In general, a reserve time for the battery plant may be defined as an elapsed time that a battery plant can provide a required load current or power within an acceptable output voltage range. One way of estimating the reserve time is to approximate the current or power associated with each type of battery by comparing the internal resistance of each battery type. For many batteries, however, this approach is not accurate enough since the value of the internal resistance is not precisely known. Additionally, even known values of internal resistance may change in an inconsistent manner as a function of operating time or temperature. Another approach estimates the current or power provided by each battery type using the ratio of their nominal capacities. Both approaches lack the self-consistent checking process of ensuring the same end voltage at the output bus and the same reserve time at the end of discharge for each battery type.

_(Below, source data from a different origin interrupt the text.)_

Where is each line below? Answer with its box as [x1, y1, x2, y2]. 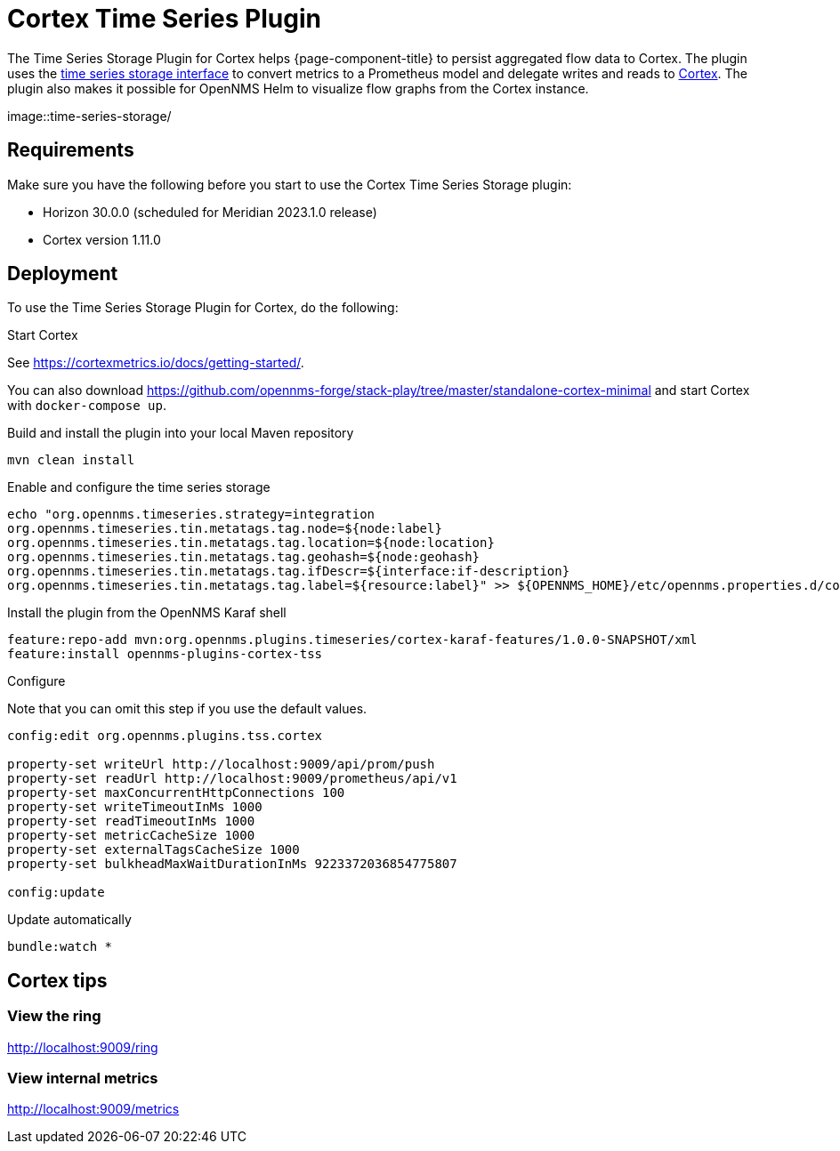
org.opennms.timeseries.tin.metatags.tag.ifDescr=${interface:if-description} [7, 564, 570, 579]
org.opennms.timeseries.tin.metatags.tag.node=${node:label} [7, 521, 442, 536]
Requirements [7, 139, 134, 162]
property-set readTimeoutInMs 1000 [7, 814, 255, 829]
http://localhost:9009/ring [7, 1039, 158, 1055]
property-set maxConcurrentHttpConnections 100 [7, 785, 345, 801]
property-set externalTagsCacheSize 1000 [7, 842, 300, 857]
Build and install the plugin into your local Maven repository [7, 425, 354, 441]
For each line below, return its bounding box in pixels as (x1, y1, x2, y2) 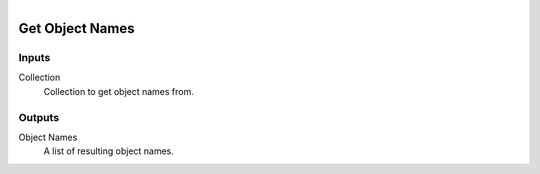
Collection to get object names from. (43, 85, 195, 97)
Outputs (18, 110, 60, 124)
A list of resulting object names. (43, 145, 175, 157)
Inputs (18, 50, 51, 64)
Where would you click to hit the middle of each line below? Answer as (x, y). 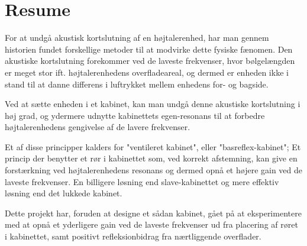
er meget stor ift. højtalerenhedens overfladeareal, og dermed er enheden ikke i (147, 72)
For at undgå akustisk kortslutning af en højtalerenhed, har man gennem (137, 38)
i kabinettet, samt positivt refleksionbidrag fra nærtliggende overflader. (133, 236)
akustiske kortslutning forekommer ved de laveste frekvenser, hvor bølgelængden (150, 61)
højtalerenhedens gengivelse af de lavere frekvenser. (98, 127)
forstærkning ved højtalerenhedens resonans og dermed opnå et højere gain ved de (154, 170)
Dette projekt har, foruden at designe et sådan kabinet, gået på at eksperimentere (153, 213)
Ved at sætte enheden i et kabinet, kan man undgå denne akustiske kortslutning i (153, 104)

Accordingly, what is needed in the art is a practical way to estimate the reserve time associated with a set of battery strings having differing ampere-hour capabilities.
To address the above-discussed deficiencies of the prior art, the present invention provides a reserve time calculator for use with multiple parallel-connected battery string types. In one embodiment, the reserve time calculator includes a load current estimator configured to employ coefficients corresponding to discharge characteristics of at least two of the multiple parallel-connected battery string types and a reserve time estimate to provide a load current estimate. Additionally, the reserve time calculator also includes a load current adjustor coupled to the load current estimator and configured to adjust the load current estimate to within an acceptable error of an actual load current and provide an adjusted reserve time based thereon.
In another aspect, the present invention provides a method of calculating a reserve time for use with multiple parallel-connected battery string types. The method includes employing coefficients corresponding to discharge characteristics of at least two of the multiple parallel-connected battery string types and a reserve time estimate to provide a load current estimate. The method also includes adjusting the load current estimate to within an acceptable error of an actual load current and providing an adjusted reserve time based thereon.
The present invention also provides, in yet another aspect, a battery plant that employs a load having an actual load current. The battery plant includes a first parallel-connected battery string type coupled to the load that has a first ampere-hour capability, and a second parallel-connected battery string type coupled to the load that has a second ampere-hour capability. The battery plant also includes a reserve time calculator, coupled to the first and second parallel-connected battery string types, having a load current estimator that employs coefficients corresponding to discharge characteristics of the first and second parallel-connected battery string types and a reserve time estimate to provide a load current estimate. The reserve time calculator also has a load current adjustor, coupled to the load current estimator, that adjusts the load current estimate to within an acceptable error of the actual load current and provides an adjusted reserve time based thereon.
The foregoing has outlined preferred and alternative features of the present invention so that those skilled in the art may better understand the detailed description of the invention that follows. Additional features of the invention will be described hereinafter that form the subject of the claims of the invention. Those skilled in the art should appreciate that they can readily use the disclosed conception and specific embodiment as a basis for designing or modifying other structures for carrying out the same purposes of the present invention. Those skilled in the art should also realize that such equivalent constructions do not depart from the spirit and scope of the invention.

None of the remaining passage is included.